At that moment, the power came back on, so I blew out the candle. "I suggest," said Mina, "that we adjourn to the main conference chamber and discuss these peculiar events with the others. Something very strange is afoot here."

"There is treachery at work!" cried Nemo angrily, when the League and I had assembled.

It seems that someone (and we may well assume that it our invisible tormentor at work once more) has damaged the solar panels, which not only caused the temporary blackout but, for a time at least, will prevent them from collecting and storing any further energy for our use. An emergency backup system of some kind -- I confess I did not understand everything Nemo was telling us -- has gone into operation, which is what allowed the lights to resume working. But now, because of the damage to the panels, we must delay our departure from Paris.

When he finished breaking this news to us, I gave them mine. Everyone listened as I read the note, then turned to look at Tom. He appeared completely bewildered.

"I didn't write that," he said. "I swear to you, I didn't do it." He took the paper from me, examined it carefully, and shook his head. "The handwriting isn't anything like mine. Look." Borrowing a pen from Nemo, he copied the same words at the bottom of the page. The styles of script are extremely dissimilar. There was silence.

"It was a trap," I said hoarsely.

"So it would seem," said Nemo. He looked grave. "And the timing of the power failure so soon afterward is disturbing. I believe the one who sent the message was attempting to lure you from your quarters. It is fortunate that they were unsuccessful in their plans."

I nodded. I wanted to speak, but my throat was too tight.

"I believe," said Henry, "more than ever that we are right to abandon the quest for this key. The events of tonight have me wondering whether the letter you received was even from Allan."

"No, I know his writing," I insisted, finding my voice. "It was from him."

"A clever forgery, maybe," suggested Skinner.

"But -- none of this makes any sense," I said. "What would be the use in luring me to Paris?"

No one seemed to have an answer for that. Finally, Nemo said, "Perhaps you should answer the note."

"What?"

"Perhaps you should go to the cathedral. Draw out the one who is behind it all."

"And perhaps she could get herself killed in the process," said Mina sharply.

"I do not mean to say she should go alone," Nemo continued. "But we have a way to make it look as though she is alone -- do we not, Mr. Skinner?"

Skinner started, and looked up. "Oh...right," he said slowly.
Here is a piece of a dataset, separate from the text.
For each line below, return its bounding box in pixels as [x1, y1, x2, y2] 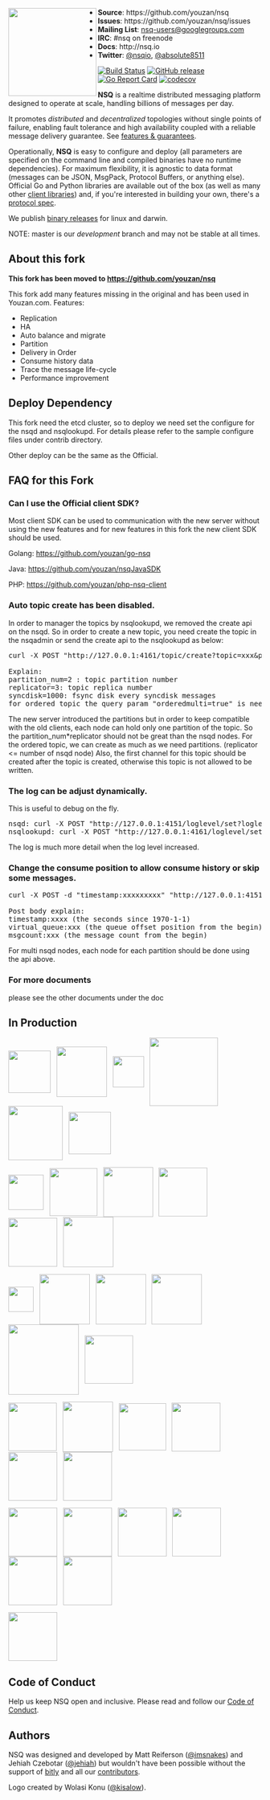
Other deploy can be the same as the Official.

"A good idea, with one problem." This from Tom. "If the person who's been pulling all this is invisible, how do we know they're not right here listening to the plan?"
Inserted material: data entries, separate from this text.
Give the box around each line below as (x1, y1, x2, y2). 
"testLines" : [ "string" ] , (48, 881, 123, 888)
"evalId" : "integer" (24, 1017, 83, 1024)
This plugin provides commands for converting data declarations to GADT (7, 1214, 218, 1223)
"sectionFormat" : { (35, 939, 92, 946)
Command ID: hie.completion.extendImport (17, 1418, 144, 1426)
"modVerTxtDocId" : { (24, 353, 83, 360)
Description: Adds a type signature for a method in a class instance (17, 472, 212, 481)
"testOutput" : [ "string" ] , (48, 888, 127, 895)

We all looked around, suddenly unnerved by the thought of the spy right in our midst. "Best to forget about it for now," said Henry.

Only I haven't forgotten about it, even today. Perhaps Nemo is right; perhaps the only way this is ever going to end is if I go to the cathedral and find the person responsible for all these attacks on my friends and the ship.

I have the wretched pistol they've insisted I carry. Father did teach me to shoot, and I haven't forgotten (though I admit I've tried). I can, I think, protect myself at least long enough to escape.

The only hindrance I see to my intentions to go alone is the fact that I never am alone. After the events of last night, the League has resumed its insistence that I be accompanied at all times when I am not in my own quarters -- and Nemo has posted members of his crew to stand guard outside the room when I am in here.

I think my best chance is to follow Nemo's advice to the letter, and ask Skinner to accompany me. Of them all, he is least likely to be injured if something goes amiss, since he won't exactly be spotted by "the enemy." If I ask him here, in my own room, we stand little chance of being overheard. I am sure he will consent to it. We will go tonight.